Sufrimos en nuestro tiempo, ante todo, de una acondroplasia moral galopante: acumulamos empeños que nos jibarizan. Baste decir que hemos hecho de la empleabilidad (¡la empleabilidad!) un eje de le educación, como si el hecho de que una señora o señor les vaya a dar un empleo en el futuro fuera a ser algo que les haga levantar de la cama a nuestros hijos, a nuestros alumnos. «La prosperidad une al hombre con el mundo», escribe también el diablo a su sobrino. «Siente que está “encontrando su lugar en él”, cuando en realidad es el mundo el que está encontrando su lugar en él». Como si ser empleable fuese aquello para lo que una persona se educa, en vez de serlo llegar a ser un ciudadano libre, una persona honorable, o desarrollar una profesión con la que honrar a su polis. Como si los niños vinieran al mundo «para cumplir sus sueños», en vez de para enorgullecernos a todos.

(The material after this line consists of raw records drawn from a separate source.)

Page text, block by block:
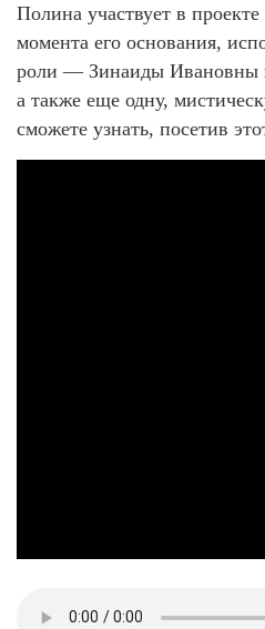
Полина участвует в
момента его основания,
роли — Зинаиды Ивановны
а также еще одну,
сможете узнать, посетив

Vivir no es ninguna broma. Por ser una aventura riesgosa, extraordinaria y acre, se ceba con los pusilánimes. Como escribía Dante —ya bogaba por el Paraíso—, «no es derrotero de pequeña barca | el que surcando va, la osada proa, | ni de piloto que el esfuerzo tema». Siendo esto así, hay que atenerse a lo difícil y lo problemático. Aumentar la seguridad y ahuyentar la incertidumbre son tendencias naturales y hasta cierto punto buenas. Pero son tendencias que pueden volverse insalubres cuando queremos que nuestra vida sea singular al tiempo que la barca permanece amarrada a puerto. Cierto que en nuestras odiseas podemos achicharrarnos, pero ¿qué somos, sino una improbable incandescencia, y cómo íbamos a brillar sin arriesgarnos?
Que la última palabra sobre este asunto la diga Goethe: «La vida es breve. No la hagamos pequeña».